Exercise details: Exact copies of all the records below should be returned.

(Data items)
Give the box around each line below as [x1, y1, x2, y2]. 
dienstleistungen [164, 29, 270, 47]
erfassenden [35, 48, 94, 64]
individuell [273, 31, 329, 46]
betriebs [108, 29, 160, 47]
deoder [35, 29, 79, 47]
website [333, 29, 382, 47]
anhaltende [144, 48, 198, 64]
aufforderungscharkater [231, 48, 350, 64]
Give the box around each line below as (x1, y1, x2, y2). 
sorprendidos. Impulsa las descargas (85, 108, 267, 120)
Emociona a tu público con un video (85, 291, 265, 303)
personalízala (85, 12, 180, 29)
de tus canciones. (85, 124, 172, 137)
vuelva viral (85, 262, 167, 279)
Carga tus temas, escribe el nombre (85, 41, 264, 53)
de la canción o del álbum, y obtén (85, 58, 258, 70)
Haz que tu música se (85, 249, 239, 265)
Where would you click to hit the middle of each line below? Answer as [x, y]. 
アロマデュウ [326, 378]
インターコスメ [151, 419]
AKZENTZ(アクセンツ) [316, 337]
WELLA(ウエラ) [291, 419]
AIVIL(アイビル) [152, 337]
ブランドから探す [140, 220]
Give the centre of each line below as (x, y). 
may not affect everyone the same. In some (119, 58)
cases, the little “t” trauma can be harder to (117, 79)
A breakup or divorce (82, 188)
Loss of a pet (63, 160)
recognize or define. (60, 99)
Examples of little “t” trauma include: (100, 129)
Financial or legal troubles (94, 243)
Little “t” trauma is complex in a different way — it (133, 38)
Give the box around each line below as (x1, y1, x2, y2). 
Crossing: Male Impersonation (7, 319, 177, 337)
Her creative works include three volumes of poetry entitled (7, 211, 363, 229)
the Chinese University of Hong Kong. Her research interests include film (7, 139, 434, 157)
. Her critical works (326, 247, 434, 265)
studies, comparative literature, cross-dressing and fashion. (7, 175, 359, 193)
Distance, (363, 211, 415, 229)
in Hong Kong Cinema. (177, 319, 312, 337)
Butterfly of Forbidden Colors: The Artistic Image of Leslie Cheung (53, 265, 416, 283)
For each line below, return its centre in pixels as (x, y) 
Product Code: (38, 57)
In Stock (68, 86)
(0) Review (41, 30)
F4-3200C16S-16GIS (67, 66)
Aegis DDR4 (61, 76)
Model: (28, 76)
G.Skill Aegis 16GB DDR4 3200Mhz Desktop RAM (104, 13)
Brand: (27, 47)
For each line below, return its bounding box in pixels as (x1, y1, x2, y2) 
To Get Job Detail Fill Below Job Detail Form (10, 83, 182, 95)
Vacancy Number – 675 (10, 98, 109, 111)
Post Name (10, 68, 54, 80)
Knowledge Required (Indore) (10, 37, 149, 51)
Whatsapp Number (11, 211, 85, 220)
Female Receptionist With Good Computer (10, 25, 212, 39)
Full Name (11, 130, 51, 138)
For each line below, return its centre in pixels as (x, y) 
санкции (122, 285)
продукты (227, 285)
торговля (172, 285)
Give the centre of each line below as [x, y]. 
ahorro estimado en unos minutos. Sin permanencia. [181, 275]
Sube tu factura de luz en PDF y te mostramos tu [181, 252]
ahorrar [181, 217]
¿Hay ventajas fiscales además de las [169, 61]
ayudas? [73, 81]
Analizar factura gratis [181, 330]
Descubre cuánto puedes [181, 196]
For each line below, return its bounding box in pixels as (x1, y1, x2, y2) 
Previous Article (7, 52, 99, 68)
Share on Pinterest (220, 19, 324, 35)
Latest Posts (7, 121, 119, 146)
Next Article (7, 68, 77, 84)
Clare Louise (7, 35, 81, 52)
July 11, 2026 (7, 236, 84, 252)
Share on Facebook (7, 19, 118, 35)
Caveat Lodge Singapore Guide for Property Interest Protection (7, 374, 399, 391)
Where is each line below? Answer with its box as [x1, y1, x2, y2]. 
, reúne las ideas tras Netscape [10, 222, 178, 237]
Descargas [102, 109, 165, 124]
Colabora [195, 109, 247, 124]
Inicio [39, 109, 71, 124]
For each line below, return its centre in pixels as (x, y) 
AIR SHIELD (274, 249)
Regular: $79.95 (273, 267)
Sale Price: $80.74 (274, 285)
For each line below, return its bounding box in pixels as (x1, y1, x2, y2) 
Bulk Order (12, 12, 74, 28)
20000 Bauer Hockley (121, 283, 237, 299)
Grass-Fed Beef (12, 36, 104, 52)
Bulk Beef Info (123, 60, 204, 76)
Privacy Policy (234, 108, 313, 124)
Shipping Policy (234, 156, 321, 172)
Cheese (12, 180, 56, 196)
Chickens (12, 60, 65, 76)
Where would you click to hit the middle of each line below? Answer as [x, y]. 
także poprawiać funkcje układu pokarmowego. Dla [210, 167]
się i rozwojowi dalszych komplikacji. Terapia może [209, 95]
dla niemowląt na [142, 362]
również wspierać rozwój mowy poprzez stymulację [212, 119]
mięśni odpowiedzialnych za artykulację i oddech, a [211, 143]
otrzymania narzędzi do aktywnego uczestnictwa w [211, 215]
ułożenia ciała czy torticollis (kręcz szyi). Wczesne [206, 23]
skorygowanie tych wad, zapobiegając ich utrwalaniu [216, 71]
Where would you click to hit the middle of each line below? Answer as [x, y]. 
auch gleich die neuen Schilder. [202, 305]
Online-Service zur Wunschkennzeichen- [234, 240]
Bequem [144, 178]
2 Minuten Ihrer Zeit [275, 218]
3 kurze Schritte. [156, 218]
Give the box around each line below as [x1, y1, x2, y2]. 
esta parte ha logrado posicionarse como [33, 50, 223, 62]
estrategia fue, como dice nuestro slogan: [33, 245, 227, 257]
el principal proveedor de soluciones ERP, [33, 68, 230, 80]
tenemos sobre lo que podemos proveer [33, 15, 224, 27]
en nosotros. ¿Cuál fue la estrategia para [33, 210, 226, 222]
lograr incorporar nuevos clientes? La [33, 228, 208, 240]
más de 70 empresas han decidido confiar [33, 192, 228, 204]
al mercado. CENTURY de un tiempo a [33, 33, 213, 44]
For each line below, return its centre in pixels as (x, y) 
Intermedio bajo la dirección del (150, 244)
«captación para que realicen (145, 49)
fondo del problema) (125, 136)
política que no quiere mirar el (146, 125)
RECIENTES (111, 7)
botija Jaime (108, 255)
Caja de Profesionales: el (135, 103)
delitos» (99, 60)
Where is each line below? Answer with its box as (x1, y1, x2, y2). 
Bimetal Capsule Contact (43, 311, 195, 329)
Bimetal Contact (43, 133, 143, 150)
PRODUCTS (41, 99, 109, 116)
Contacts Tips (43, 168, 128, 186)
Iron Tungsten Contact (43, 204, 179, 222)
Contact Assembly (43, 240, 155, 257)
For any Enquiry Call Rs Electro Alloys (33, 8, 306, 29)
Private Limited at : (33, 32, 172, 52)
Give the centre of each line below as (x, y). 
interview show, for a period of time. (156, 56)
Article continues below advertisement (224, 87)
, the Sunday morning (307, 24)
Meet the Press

Solution to this problem:
Give the box around each line below as [x1, y1, x2, y2]. 
dienstleistungen [164, 29, 270, 47]
erfassenden [35, 48, 94, 64]
individuell [273, 31, 329, 46]
betriebs [108, 29, 160, 47]
deoder [35, 29, 79, 47]
website [333, 29, 382, 47]
anhaltende [144, 48, 198, 64]
aufforderungscharkater [231, 48, 350, 64]
Give the box around each line below as (x1, y1, x2, y2). 
sorprendidos. Impulsa las descargas (85, 108, 267, 120)
Emociona a tu público con un video (85, 291, 265, 303)
personalízala (85, 12, 180, 29)
de tus canciones. (85, 124, 172, 137)
vuelva viral (85, 262, 167, 279)
Carga tus temas, escribe el nombre (85, 41, 264, 53)
de la canción o del álbum, y obtén (85, 58, 258, 70)
Haz que tu música se (85, 249, 239, 265)
Where would you click to hit the middle of each line below? Answer as [x, y]. 
アロマデュウ [326, 378]
インターコスメ [151, 419]
AKZENTZ(アクセンツ) [316, 337]
WELLA(ウエラ) [291, 419]
AIVIL(アイビル) [152, 337]
ブランドから探す [140, 220]
Give the centre of each line below as (x, y). 
may not affect everyone the same. In some (119, 58)
cases, the little “t” trauma can be harder to (117, 79)
A breakup or divorce (82, 188)
Loss of a pet (63, 160)
recognize or define. (60, 99)
Examples of little “t” trauma include: (100, 129)
Financial or legal troubles (94, 243)
Little “t” trauma is complex in a different way — it (133, 38)
Give the box around each line below as (x1, y1, x2, y2). 
Crossing: Male Impersonation (7, 319, 177, 337)
Her creative works include three volumes of poetry entitled (7, 211, 363, 229)
the Chinese University of Hong Kong. Her research interests include film (7, 139, 434, 157)
. Her critical works (326, 247, 434, 265)
studies, comparative literature, cross-dressing and fashion. (7, 175, 359, 193)
Distance, (363, 211, 415, 229)
in Hong Kong Cinema. (177, 319, 312, 337)
Butterfly of Forbidden Colors: The Artistic Image of Leslie Cheung (53, 265, 416, 283)
For each line below, return its centre in pixels as (x, y) 
Product Code: (38, 57)
In Stock (68, 86)
(0) Review (41, 30)
F4-3200C16S-16GIS (67, 66)
Aegis DDR4 (61, 76)
Model: (28, 76)
G.Skill Aegis 16GB DDR4 3200Mhz Desktop RAM (104, 13)
Brand: (27, 47)
For each line below, return its bounding box in pixels as (x1, y1, x2, y2) 
To Get Job Detail Fill Below Job Detail Form (10, 83, 182, 95)
Vacancy Number – 675 (10, 98, 109, 111)
Post Name (10, 68, 54, 80)
Knowledge Required (Indore) (10, 37, 149, 51)
Whatsapp Number (11, 211, 85, 220)
Female Receptionist With Good Computer (10, 25, 212, 39)
Full Name (11, 130, 51, 138)
For each line below, return its centre in pixels as (x, y) 
санкции (122, 285)
продукты (227, 285)
торговля (172, 285)
Give the centre of each line below as [x, y]. 
ahorro estimado en unos minutos. Sin permanencia. [181, 275]
Sube tu factura de luz en PDF y te mostramos tu [181, 252]
ahorrar [181, 217]
¿Hay ventajas fiscales además de las [169, 61]
ayudas? [73, 81]
Analizar factura gratis [181, 330]
Descubre cuánto puedes [181, 196]
For each line below, return its bounding box in pixels as (x1, y1, x2, y2) 
Previous Article (7, 52, 99, 68)
Share on Pinterest (220, 19, 324, 35)
Latest Posts (7, 121, 119, 146)
Next Article (7, 68, 77, 84)
Clare Louise (7, 35, 81, 52)
July 11, 2026 (7, 236, 84, 252)
Share on Facebook (7, 19, 118, 35)
Caveat Lodge Singapore Guide for Property Interest Protection (7, 374, 399, 391)
Where is each line below? Answer with its box as [x1, y1, x2, y2]. 
, reúne las ideas tras Netscape [10, 222, 178, 237]
Descargas [102, 109, 165, 124]
Colabora [195, 109, 247, 124]
Inicio [39, 109, 71, 124]
For each line below, return its centre in pixels as (x, y) 
AIR SHIELD (274, 249)
Regular: $79.95 (273, 267)
Sale Price: $80.74 (274, 285)
For each line below, return its bounding box in pixels as (x1, y1, x2, y2) 
Bulk Order (12, 12, 74, 28)
20000 Bauer Hockley (121, 283, 237, 299)
Grass-Fed Beef (12, 36, 104, 52)
Bulk Beef Info (123, 60, 204, 76)
Privacy Policy (234, 108, 313, 124)
Shipping Policy (234, 156, 321, 172)
Cheese (12, 180, 56, 196)
Chickens (12, 60, 65, 76)
Where would you click to hit the middle of each line below? Answer as [x, y]. 
także poprawiać funkcje układu pokarmowego. Dla [210, 167]
się i rozwojowi dalszych komplikacji. Terapia może [209, 95]
dla niemowląt na [142, 362]
również wspierać rozwój mowy poprzez stymulację [212, 119]
mięśni odpowiedzialnych za artykulację i oddech, a [211, 143]
otrzymania narzędzi do aktywnego uczestnictwa w [211, 215]
ułożenia ciała czy torticollis (kręcz szyi). Wczesne [206, 23]
skorygowanie tych wad, zapobiegając ich utrwalaniu [216, 71]
Where would you click to hit the middle of each line below? Answer as [x, y]. 
auch gleich die neuen Schilder. [202, 305]
Online-Service zur Wunschkennzeichen- [234, 240]
Bequem [144, 178]
2 Minuten Ihrer Zeit [275, 218]
3 kurze Schritte. [156, 218]
Give the box around each line below as [x1, y1, x2, y2]. 
esta parte ha logrado posicionarse como [33, 50, 223, 62]
estrategia fue, como dice nuestro slogan: [33, 245, 227, 257]
el principal proveedor de soluciones ERP, [33, 68, 230, 80]
tenemos sobre lo que podemos proveer [33, 15, 224, 27]
en nosotros. ¿Cuál fue la estrategia para [33, 210, 226, 222]
lograr incorporar nuevos clientes? La [33, 228, 208, 240]
más de 70 empresas han decidido confiar [33, 192, 228, 204]
al mercado. CENTURY de un tiempo a [33, 33, 213, 44]
For each line below, return its centre in pixels as (x, y) 
Intermedio bajo la dirección del (150, 244)
«captación para que realicen (145, 49)
fondo del problema) (125, 136)
política que no quiere mirar el (146, 125)
RECIENTES (111, 7)
botija Jaime (108, 255)
Caja de Profesionales: el (135, 103)
delitos» (99, 60)
Where is each line below? Answer with its box as (x1, y1, x2, y2). 
Bimetal Capsule Contact (43, 311, 195, 329)
Bimetal Contact (43, 133, 143, 150)
PRODUCTS (41, 99, 109, 116)
Contacts Tips (43, 168, 128, 186)
Iron Tungsten Contact (43, 204, 179, 222)
Contact Assembly (43, 240, 155, 257)
For any Enquiry Call Rs Electro Alloys (33, 8, 306, 29)
Private Limited at : (33, 32, 172, 52)
Give the centre of each line below as (x, y). 
interview show, for a period of time. (156, 56)
Article continues below advertisement (224, 87)
, the Sunday morning (307, 24)
Meet the Press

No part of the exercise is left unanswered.